You’ve probably noticed widespread TV advertisements lately for Cymbalta, Eli Lilly’s blockbuster antidepressant.  However, these ads say nothing about depression.  Sure, some of the actors may look a little depressed (the guy at right, from the Cymbalta web site, sure looks bummed), but the ads are instead promoting Cymbalta for the treatment of chronic musculoskeletal pain, an indication that Cymbalta received in August 2010, strengthening Cymbalta’s position as the “Swiss Army knife” of psychiatric meds.  (I guess that makes Seroquel the “blunt hammer” of psych meds?)

Cymbalta (duloxetine) had already been approved for diabetic neuropathy and fibromyalgia, two other pain syndromes.  It’s a “dual-action” agent, i.e., an inhibitor of the reuptake of serotonin and norepinephrine.  Other SNRIs include Effexor, Pristiq, and Savella.  Of these, only Savella has a pain [fibromyalgia] indication.

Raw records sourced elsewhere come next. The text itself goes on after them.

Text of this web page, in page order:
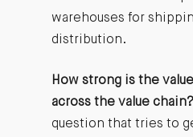
warehouses for
distribution.
How strong is the
across the value chain?
question that tries to

When you consider how common the complaint of “pain” is, this approval is a potential gold mine for Eli Lilly.  Moreover, the vagueness of this complaint is also something they will likely capitalize upon.  To be sure, there are distinct types of pain—e.g., neuropathic, visceral, musculoskeletal—and a proper pain workup can determine the exact nature of pain and guide the treatment accordingly.  But in reality, overworked primary clinicians (not to mention psychiatrists, for whom hearing the word “pain” is often the extent of the physical exam) often hear the “pain” complaint and prescribe something the patient says they haven’t tried yet.  Cymbalta is looking to capture part of that market.

The analgesic mechanism of Cymbalta is (as with much in psychiatry) unknown.   Some have argued it works by relieving the depression and anxiety experienced by patients in pain.  It has also been proposed that it activates “descending” pathways from the brain, helping to dampen “ascending” pain signals from the body.  It might also block NMDA receptors or sodium channels or enhance the body’s own endorphin system.  (Click on the figure above for other potential mechanisms, from a recent article by Dharmshaktu et al., 2011.)

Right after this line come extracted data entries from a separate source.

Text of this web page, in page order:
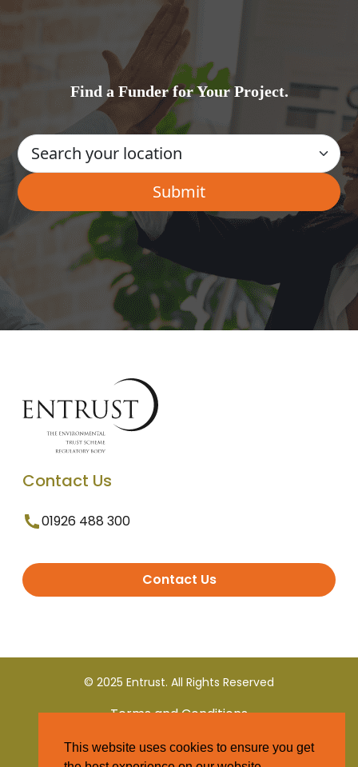
Find a Funder for Your Project.
Contact Us
01926 488 300
Contact Us
© 2025 Entrust. All Rights Reserved
Terms and Conditions
Privacy Policy
This website uses cookies to ensure you get
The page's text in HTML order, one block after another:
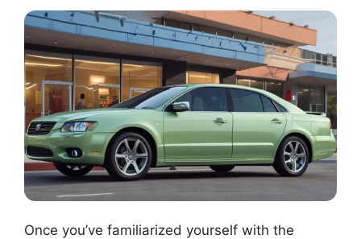
Once you’ve familiarized yourself with the

But the more important question is:  does it work?  There does seem to be some decent evidence for Cymbalta’s effect in fibromyalgia and diabetic neuropathy in several outcome measures, and in a variety of 12-week trials summarized in a recent Cochrane review.

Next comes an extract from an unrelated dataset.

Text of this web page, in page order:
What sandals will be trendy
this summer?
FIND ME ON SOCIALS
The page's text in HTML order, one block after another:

The evidence for musculoskeletal pain is less convincing.  In order to obtain approval, Lilly performed two studies of Cymbalta in osteoarthritis (OA) and three studies in chronic low back pain (CLBP).  All CLBP studies showed benefit in “24-hour pain severity” but only one of the OA studies showed improvement.   The effects were not tremendous, even though they were statistically significant (see example above, click to enlarge).  The FDA panel expressed concern “regarding the homogeneity of the study population and the heterogeneity of CLBP presenting to physicians in clinical practice.”  In fact, the advisory committee’s enthusiasm for the expanded indication was somewhat muted:

Even though the committee also complained of the “paucity of sound data regarding the pharmacological mechanisms of many analgesic drugs … and the paucity of sound data regarding the underlying pathophysiology,” they ultimately voted to approve Cymbalta for “as broad an indication as possible,” in order for “the well-informed prescriber [to] have the option of trying out an analgesic product approved for one painful condition in a patient with a similar painful condition.”

Incidentally, they essentially ignored the equivocal results in the OA trials, reasoning instead that it was OK to “extrapolate the finding [of efficacy in CLBP] to other similar musculoskeletal conditions.”

In other words, it sounds like the FDA really wanted to get Cymbalta in the hands of more patients and more doctors.

As much as I dislike the practice of prescribing drugs simply because they’re available and they might work, the truth of the matter is, this is surely how Cymbalta will be used.  (In reality, it explains a lot of what we do in psychiatry, unfortunately.)  But pain is a complex entity.  We have to be certain not to jump to conclusions—like we frequently do in psychiatry—when/if we see a “success story” with Cymbalta.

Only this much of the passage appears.